__Aim of the exercise__
Print only the lines below from the one with "URL Input Field (urlText): (61, 292)" to the one with "## 7 7 NA loss training (5, 300, 86, 306)", both included, exactly as they stand. Leave pictures out.

__Information provided__
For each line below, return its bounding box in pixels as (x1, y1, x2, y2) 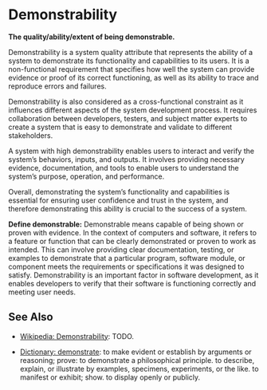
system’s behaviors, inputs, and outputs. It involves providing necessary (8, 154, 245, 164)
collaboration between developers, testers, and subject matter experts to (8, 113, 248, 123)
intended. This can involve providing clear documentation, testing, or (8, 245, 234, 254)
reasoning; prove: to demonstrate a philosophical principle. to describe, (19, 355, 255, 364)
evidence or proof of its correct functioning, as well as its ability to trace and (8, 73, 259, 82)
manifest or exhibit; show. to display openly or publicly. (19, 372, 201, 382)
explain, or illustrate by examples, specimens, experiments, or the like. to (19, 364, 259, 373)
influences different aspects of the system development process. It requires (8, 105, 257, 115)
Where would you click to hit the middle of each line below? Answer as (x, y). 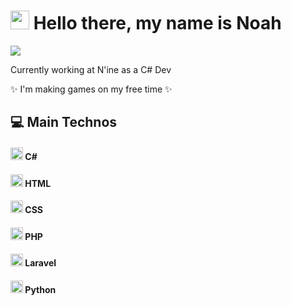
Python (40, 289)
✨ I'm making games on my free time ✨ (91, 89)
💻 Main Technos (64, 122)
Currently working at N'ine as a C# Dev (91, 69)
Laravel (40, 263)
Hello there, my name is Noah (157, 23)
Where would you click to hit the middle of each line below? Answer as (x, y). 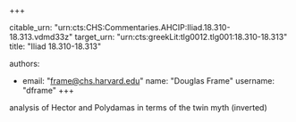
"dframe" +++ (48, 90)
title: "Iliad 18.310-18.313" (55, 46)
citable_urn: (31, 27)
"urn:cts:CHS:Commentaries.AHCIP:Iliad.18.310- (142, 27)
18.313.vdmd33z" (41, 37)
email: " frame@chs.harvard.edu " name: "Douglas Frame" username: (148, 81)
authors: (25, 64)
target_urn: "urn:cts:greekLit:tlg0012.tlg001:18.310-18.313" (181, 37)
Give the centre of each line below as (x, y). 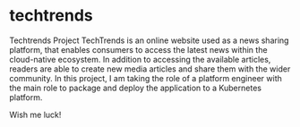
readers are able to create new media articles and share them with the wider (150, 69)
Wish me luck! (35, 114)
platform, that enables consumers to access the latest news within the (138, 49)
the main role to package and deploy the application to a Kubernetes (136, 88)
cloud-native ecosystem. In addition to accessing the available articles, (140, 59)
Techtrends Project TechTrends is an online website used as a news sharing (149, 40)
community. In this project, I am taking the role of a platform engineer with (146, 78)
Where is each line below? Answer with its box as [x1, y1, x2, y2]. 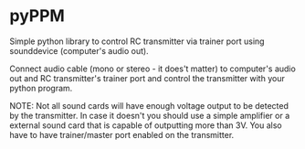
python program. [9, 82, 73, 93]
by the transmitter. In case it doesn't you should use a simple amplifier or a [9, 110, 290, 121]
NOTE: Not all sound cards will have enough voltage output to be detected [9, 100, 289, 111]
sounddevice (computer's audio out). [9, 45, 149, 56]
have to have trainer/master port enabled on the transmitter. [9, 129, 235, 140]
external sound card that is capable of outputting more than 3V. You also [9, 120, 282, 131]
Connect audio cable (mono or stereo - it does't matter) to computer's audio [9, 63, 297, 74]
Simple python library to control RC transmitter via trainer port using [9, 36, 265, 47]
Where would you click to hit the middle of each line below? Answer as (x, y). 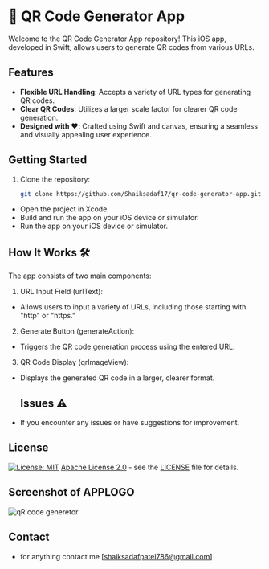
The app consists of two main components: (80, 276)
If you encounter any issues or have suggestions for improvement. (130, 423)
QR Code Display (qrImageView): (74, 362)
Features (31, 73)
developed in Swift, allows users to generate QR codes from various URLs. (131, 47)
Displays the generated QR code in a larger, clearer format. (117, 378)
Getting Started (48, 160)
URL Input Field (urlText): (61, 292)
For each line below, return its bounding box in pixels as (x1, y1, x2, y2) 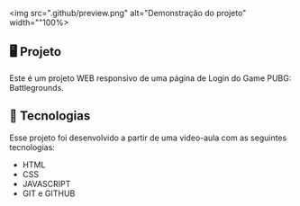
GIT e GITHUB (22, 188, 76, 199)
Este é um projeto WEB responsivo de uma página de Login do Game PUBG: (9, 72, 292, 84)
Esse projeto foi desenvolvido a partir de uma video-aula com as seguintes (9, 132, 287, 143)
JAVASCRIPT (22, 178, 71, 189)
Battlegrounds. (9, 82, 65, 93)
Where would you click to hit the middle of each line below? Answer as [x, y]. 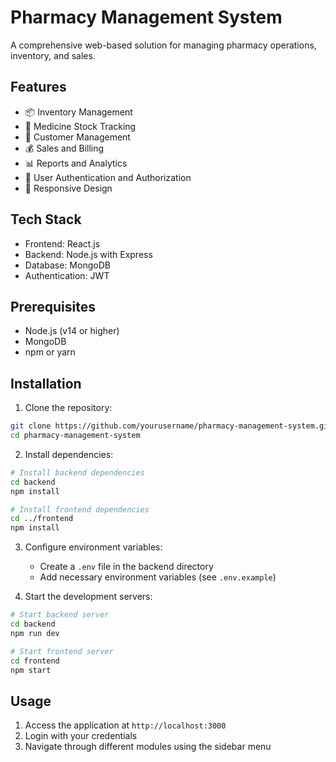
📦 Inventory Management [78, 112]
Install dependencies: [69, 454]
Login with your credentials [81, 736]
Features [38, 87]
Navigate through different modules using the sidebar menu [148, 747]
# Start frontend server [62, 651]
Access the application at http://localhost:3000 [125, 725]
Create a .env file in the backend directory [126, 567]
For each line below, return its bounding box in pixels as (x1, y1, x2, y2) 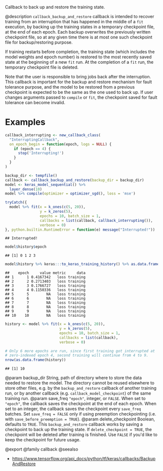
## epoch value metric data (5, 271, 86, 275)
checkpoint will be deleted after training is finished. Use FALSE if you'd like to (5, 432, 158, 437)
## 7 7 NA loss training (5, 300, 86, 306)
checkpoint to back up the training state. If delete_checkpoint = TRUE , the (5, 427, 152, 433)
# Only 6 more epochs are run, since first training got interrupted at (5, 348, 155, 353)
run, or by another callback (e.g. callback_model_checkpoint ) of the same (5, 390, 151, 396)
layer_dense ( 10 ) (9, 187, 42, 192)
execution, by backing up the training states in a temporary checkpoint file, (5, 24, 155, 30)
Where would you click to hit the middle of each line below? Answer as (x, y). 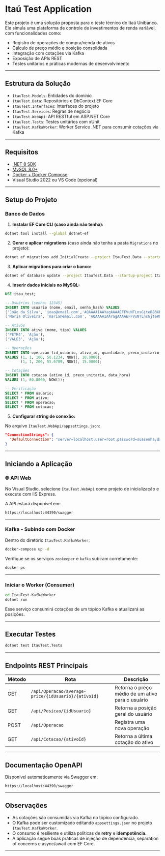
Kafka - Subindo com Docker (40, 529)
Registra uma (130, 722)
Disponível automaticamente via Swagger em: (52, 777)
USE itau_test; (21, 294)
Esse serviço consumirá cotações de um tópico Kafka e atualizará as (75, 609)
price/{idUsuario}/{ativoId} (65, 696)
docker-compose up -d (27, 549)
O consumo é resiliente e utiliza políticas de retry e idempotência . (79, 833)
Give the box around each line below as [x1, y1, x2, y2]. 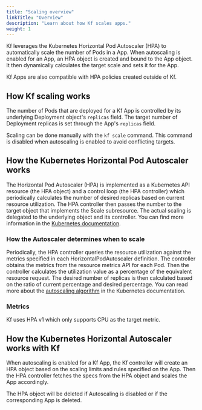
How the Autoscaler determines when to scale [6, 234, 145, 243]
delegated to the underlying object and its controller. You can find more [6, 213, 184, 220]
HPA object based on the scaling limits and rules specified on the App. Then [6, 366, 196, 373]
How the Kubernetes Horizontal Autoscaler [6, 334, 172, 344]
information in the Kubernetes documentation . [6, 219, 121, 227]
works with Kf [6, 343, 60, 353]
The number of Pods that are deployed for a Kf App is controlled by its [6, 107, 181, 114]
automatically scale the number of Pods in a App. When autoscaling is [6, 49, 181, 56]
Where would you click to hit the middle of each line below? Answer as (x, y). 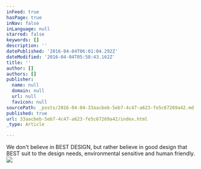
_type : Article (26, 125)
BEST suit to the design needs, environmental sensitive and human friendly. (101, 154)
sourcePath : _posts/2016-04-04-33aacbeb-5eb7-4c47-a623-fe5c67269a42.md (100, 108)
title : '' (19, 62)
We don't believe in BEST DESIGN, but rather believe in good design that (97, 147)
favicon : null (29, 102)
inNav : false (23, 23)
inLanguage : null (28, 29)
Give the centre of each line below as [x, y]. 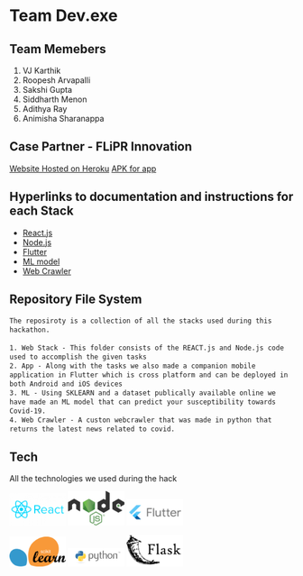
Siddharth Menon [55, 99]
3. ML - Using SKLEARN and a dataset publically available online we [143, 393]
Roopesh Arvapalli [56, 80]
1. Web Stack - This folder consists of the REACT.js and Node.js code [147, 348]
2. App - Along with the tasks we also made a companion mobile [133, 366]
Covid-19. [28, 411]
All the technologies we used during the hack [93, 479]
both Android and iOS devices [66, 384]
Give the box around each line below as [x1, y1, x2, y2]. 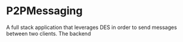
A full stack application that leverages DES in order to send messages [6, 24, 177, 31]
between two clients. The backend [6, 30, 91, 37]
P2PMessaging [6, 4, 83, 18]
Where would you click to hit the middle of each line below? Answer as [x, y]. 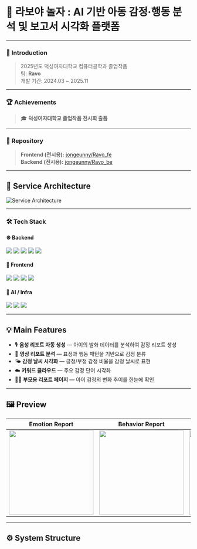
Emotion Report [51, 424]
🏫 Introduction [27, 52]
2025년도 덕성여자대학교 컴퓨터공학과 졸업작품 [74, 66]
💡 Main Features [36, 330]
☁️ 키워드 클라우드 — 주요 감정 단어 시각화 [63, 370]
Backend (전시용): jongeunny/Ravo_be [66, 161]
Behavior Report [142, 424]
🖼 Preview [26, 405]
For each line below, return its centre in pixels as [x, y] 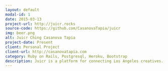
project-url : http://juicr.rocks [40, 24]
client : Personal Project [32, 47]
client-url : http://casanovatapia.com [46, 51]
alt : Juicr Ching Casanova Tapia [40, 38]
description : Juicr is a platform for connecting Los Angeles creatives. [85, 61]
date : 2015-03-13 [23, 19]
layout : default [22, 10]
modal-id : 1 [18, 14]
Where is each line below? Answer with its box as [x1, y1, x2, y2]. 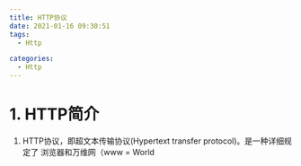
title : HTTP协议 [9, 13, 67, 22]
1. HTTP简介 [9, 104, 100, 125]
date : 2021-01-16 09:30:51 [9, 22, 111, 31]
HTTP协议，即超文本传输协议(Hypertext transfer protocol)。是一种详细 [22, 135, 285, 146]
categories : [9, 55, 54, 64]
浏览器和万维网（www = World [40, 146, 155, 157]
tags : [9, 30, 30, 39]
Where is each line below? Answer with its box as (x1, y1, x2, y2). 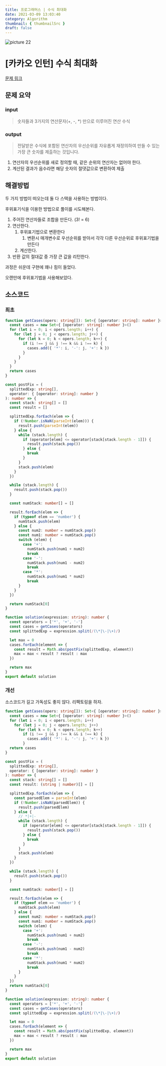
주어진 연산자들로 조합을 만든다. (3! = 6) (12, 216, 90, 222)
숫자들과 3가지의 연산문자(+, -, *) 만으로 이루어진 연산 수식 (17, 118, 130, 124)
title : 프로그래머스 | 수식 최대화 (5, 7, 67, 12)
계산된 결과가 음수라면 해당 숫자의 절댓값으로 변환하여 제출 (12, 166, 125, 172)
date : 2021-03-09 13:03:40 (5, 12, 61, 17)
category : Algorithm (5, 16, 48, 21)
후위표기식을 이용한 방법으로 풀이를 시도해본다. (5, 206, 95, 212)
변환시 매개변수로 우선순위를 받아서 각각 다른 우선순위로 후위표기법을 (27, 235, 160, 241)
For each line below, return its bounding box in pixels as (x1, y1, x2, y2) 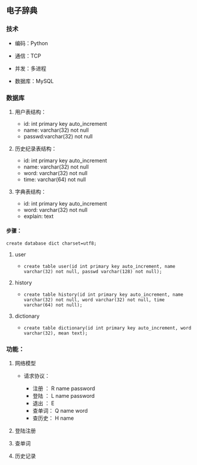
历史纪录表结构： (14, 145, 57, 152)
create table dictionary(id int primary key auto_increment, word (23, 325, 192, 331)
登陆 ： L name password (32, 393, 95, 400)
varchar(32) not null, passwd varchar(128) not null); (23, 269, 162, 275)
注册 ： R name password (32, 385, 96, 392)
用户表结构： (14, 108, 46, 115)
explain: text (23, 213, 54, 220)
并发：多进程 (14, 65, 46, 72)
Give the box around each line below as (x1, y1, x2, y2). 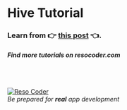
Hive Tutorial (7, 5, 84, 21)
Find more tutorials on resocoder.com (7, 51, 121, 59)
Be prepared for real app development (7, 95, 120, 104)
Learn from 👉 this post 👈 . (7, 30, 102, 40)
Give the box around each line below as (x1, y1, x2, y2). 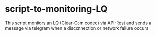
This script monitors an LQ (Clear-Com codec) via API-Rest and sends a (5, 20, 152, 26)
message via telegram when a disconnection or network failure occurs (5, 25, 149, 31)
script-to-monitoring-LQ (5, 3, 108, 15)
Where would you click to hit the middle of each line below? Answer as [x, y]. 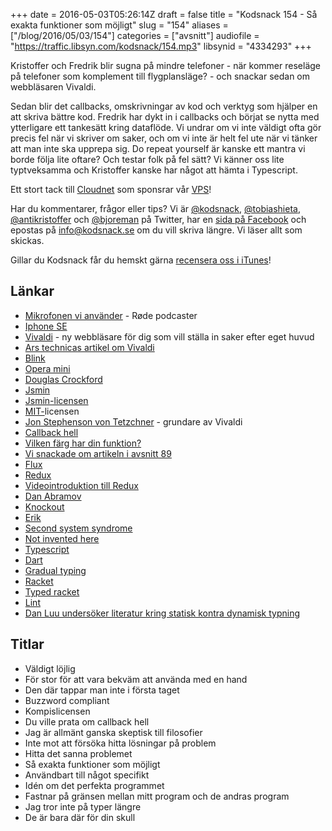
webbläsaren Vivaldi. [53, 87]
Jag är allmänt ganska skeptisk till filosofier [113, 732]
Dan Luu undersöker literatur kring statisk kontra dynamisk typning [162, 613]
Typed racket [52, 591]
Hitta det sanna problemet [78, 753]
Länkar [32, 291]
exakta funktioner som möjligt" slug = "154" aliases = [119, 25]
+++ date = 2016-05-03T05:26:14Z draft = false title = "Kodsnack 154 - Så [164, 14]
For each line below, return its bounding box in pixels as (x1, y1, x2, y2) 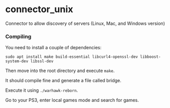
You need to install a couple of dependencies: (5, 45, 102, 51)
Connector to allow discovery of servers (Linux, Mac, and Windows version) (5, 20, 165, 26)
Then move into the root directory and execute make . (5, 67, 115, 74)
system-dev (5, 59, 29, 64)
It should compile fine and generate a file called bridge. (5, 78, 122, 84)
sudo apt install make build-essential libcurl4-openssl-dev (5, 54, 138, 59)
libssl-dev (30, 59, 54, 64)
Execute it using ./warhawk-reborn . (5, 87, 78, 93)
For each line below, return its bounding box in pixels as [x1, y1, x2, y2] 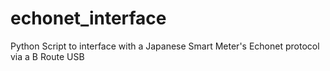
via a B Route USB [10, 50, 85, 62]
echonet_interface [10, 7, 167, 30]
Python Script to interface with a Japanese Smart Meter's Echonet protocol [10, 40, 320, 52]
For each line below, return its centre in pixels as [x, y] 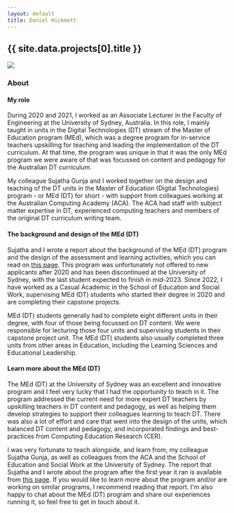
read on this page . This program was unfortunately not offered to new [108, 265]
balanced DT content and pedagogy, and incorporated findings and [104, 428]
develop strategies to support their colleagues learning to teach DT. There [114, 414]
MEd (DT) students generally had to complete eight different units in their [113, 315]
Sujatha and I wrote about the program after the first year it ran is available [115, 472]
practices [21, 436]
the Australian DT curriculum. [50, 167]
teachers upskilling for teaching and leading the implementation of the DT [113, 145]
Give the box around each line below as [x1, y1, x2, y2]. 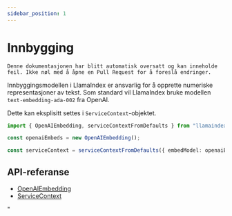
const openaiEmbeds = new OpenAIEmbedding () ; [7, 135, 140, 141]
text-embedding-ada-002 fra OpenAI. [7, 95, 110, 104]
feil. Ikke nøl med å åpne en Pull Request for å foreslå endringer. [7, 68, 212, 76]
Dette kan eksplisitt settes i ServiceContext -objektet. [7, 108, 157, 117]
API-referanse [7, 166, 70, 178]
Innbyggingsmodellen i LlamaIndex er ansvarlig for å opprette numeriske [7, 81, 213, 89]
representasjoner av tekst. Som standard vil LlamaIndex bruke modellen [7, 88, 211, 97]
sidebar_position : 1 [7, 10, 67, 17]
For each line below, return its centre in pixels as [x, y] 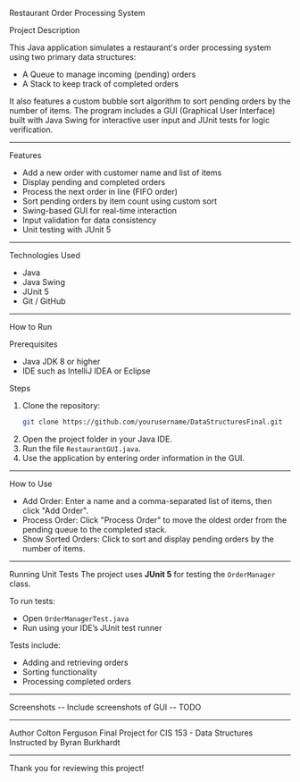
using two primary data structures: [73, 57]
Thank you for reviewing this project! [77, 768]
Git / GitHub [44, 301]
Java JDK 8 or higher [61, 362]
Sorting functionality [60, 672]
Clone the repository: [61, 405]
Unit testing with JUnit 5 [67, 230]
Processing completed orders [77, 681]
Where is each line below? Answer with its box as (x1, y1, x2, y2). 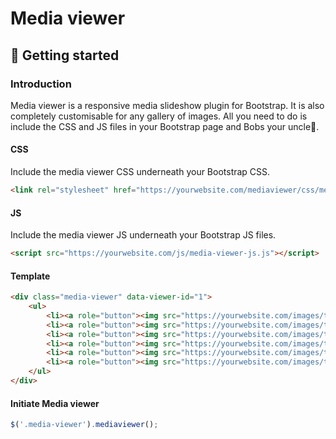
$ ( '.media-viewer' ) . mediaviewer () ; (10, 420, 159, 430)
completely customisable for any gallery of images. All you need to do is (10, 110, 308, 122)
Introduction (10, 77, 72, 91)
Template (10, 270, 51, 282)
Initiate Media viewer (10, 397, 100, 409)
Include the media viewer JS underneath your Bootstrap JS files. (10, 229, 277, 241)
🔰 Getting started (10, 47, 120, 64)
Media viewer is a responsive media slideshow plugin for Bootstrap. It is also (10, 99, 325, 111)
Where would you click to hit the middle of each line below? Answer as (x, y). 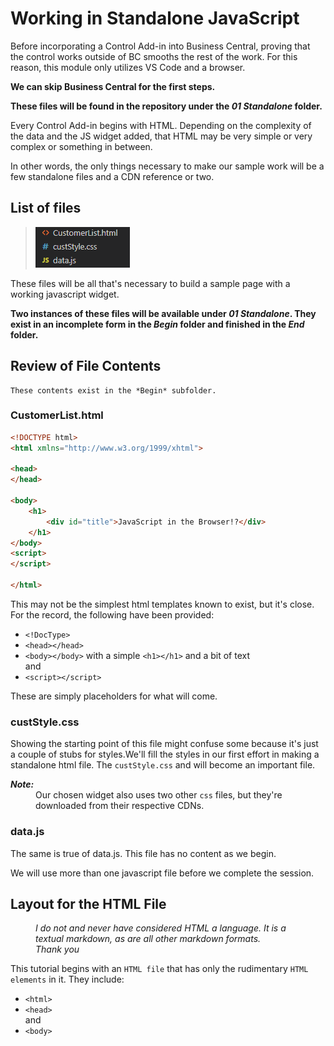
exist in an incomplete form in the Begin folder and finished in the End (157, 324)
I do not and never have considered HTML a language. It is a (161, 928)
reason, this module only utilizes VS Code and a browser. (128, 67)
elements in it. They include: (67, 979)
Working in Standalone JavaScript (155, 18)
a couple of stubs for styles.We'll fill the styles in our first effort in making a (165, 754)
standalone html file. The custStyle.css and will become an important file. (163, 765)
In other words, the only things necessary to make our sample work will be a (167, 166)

__Finished exercise__
URL Input Field (urlText): (61, 292)
For each line below, return its bounding box in pixels as (x1, y1, x2, y2) 
GIT e GITHUB (22, 188, 76, 199)
Este é um projeto WEB responsivo de uma página de Login do Game PUBG: (9, 72, 292, 84)
Esse projeto foi desenvolvido a partir de uma video-aula com as seguintes (9, 132, 287, 143)
JAVASCRIPT (22, 178, 71, 189)
Battlegrounds. (9, 82, 65, 93)
Where would you click to hit the middle of each line below? Answer as [x, y]. 
📦 Inventory Management [78, 112]
Install dependencies: [69, 454]
Login with your credentials [81, 736]
Features [38, 87]
Navigate through different modules using the sidebar menu [148, 747]
# Start frontend server [62, 651]
Access the application at http://localhost:3000 [125, 725]
Create a .env file in the backend directory [126, 567]
For each line below, return its bounding box in pixels as (x1, y1, x2, y2) 
## epoch value metric data (5, 271, 86, 275)
checkpoint will be deleted after training is finished. Use FALSE if you'd like to (5, 432, 158, 437)
## 7 7 NA loss training (5, 300, 86, 306)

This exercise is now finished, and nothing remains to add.